EXERCISE DIRECTIONS
Copy the records below exactly, leaving out every picture.

==== DATASET EXCERPTS ====

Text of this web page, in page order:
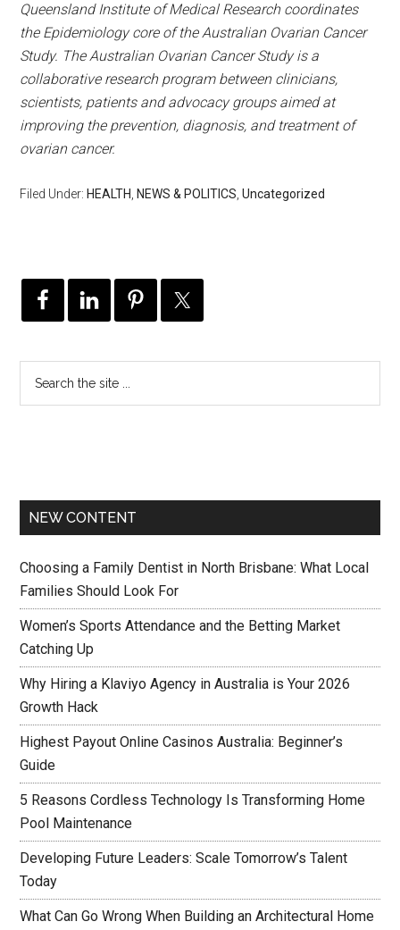
Queensland Institute of Medical Research coordinates
the Epidemiology core of the Australian Ovarian Cancer
Study. The Australian Ovarian Cancer Study is a
collaborative research program between clinicians,
scientists, patients and advocacy groups aimed at
improving the prevention, diagnosis, and treatment of
ovarian cancer.
Filed Under: HEALTH NEWS & POLITICS ,Uncategorized
NEW CONTENT
Choosing a Family Dentist in North Brisbane: What Local
Families Should Look For
Women’s Sports Attendance and the Betting Market
Catching Up
Why Hiring a Klaviyo Agency in Australia is Your 2026
Growth Hack
Highest Payout Online Casinos Australia: Beginner’s
Guide
5 Reasons Cordless Technology Is Transforming Home
Pool Maintenance
Developing Future Leaders: Scale Tomorrow’s Talent
Today
What Can Go Wrong When Building an Architectural Home

====

WRITTEN SOLUTION
Text of this web page, in page order:
Queensland Institute of Medical Research coordinates
the Epidemiology core of the Australian Ovarian Cancer
Study. The Australian Ovarian Cancer Study is a
collaborative research program between clinicians,
scientists, patients and advocacy groups aimed at
improving the prevention, diagnosis, and treatment of
ovarian cancer.
Filed Under: HEALTH NEWS & POLITICS ,Uncategorized
NEW CONTENT
Choosing a Family Dentist in North Brisbane: What Local
Families Should Look For
Women’s Sports Attendance and the Betting Market
Catching Up
Why Hiring a Klaviyo Agency in Australia is Your 2026
Growth Hack
Highest Payout Online Casinos Australia: Beginner’s
Guide
5 Reasons Cordless Technology Is Transforming Home
Pool Maintenance
Developing Future Leaders: Scale Tomorrow’s Talent
Today
What Can Go Wrong When Building an Architectural Home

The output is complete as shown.